### Exercise materials
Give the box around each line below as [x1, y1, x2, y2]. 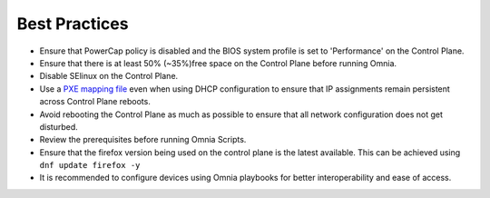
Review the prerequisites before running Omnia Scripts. [39, 134, 247, 145]
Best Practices [16, 14, 129, 34]
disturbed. [39, 121, 79, 132]
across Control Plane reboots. [39, 96, 152, 107]
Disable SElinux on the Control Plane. [39, 71, 179, 82]
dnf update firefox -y [39, 160, 141, 171]
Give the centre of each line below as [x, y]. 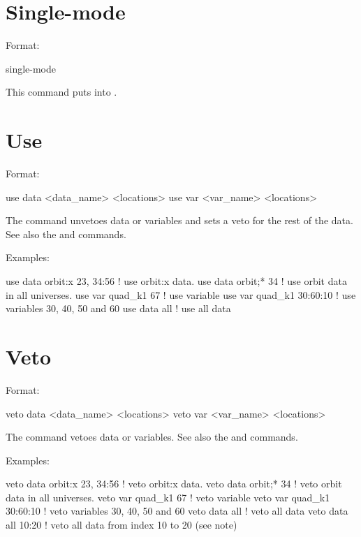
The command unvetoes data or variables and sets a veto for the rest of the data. [179, 220]
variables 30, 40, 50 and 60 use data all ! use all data [118, 308]
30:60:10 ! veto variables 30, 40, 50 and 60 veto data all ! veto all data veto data [177, 511]
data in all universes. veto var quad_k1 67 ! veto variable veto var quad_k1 [168, 497]
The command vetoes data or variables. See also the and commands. [152, 437]
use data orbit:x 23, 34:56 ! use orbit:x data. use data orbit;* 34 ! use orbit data [176, 281]
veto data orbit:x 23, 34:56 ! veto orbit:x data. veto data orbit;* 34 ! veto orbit [174, 484]
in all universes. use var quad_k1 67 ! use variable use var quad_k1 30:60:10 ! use [181, 294]
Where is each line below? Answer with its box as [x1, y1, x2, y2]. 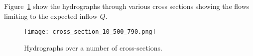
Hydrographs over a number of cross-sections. [24, 42, 162, 53]
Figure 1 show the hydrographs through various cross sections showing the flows [4, 1, 250, 11]
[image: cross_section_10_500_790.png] [24, 28, 156, 36]
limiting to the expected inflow [4, 10, 98, 21]
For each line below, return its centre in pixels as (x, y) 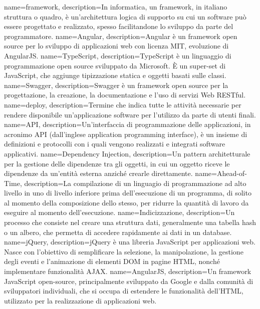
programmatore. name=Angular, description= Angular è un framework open (121, 36)
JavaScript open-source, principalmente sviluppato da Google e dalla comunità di (129, 281)
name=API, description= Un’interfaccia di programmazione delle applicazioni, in (127, 124)
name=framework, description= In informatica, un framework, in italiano (116, 6)
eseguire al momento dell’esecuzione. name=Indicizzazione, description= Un (119, 212)
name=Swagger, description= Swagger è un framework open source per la (116, 85)
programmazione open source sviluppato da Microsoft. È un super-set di (115, 65)
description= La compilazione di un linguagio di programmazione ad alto (135, 183)
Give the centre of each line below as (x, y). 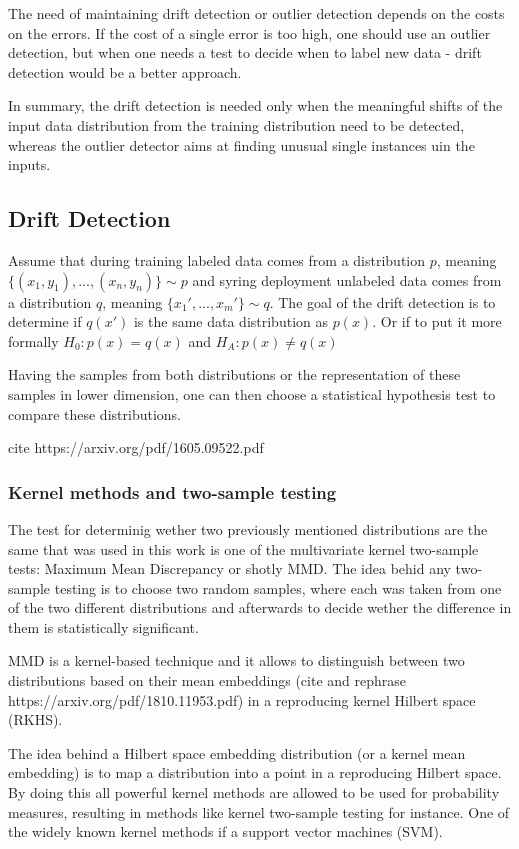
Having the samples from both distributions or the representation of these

### Exercise
Whatever else the listing above holds, retype exactly only the lines from the one containing "The command vetoes" to the one containing "veto data orbit:x", both ends kept.

### Result
The command vetoes data or variables. See also the and commands. [152, 437]
use data orbit:x 23, 34:56 ! use orbit:x data. use data orbit;* 34 ! use orbit data [176, 281]
veto data orbit:x 23, 34:56 ! veto orbit:x data. veto data orbit;* 34 ! veto orbit [174, 484]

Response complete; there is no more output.